> What is expected:
Write out exactly the lines from the one holding "Converter para DataFrame" to the last line of the entries, both ends included and nothing else, without the pictures.

── Available records ──

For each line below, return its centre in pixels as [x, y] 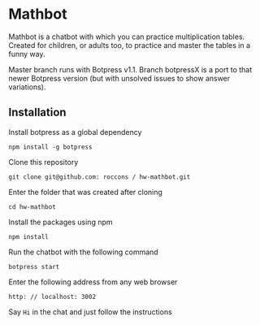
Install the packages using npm [61, 222]
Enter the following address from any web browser [93, 282]
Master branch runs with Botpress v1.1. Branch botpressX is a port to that [130, 69]
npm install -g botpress [50, 147]
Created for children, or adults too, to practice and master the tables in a [129, 45]
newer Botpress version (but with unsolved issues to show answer [119, 78]
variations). [27, 87]
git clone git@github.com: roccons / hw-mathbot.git [100, 177]
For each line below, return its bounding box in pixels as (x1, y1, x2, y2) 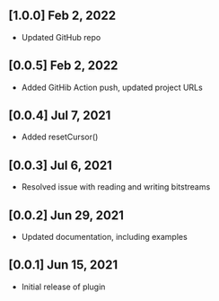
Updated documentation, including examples (21, 232, 188, 243)
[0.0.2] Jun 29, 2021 (8, 208, 125, 223)
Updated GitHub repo (21, 31, 101, 42)
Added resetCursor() (21, 131, 99, 143)
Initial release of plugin (21, 281, 106, 292)
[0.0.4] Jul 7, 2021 (8, 108, 111, 123)
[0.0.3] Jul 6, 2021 (8, 157, 113, 173)
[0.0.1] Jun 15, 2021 (8, 257, 118, 273)
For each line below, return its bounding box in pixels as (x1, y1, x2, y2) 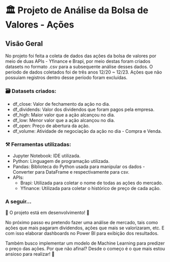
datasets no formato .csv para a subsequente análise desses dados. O (5, 64, 153, 69)
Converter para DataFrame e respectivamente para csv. (12, 169, 130, 175)
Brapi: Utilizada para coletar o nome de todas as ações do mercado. (20, 180, 163, 186)
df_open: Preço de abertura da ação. (12, 123, 90, 129)
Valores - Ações (5, 19, 74, 31)
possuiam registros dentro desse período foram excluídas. (5, 75, 128, 80)
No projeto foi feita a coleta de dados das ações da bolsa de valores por (5, 53, 157, 59)
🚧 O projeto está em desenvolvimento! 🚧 (5, 209, 90, 216)
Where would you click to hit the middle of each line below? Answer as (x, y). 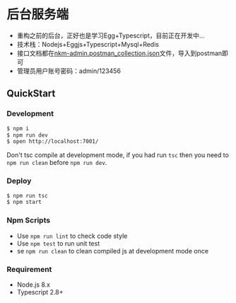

───

> Response area:
Converter para DataFrame e respectivamente para csv. (12, 169, 130, 175)
Brapi: Utilizada para coletar o nome de todas as ações do mercado. (20, 180, 163, 186)
df_open: Preço de abertura da ação. (12, 123, 90, 129)
Valores - Ações (5, 19, 74, 31)
possuiam registros dentro desse período foram excluídas. (5, 75, 128, 80)
No projeto foi feita a coleta de dados das ações da bolsa de valores por (5, 53, 157, 59)
🚧 O projeto está em desenvolvimento! 🚧 (5, 209, 90, 216)
Where would you click to hit the middle of each line below? Answer as (x, y). 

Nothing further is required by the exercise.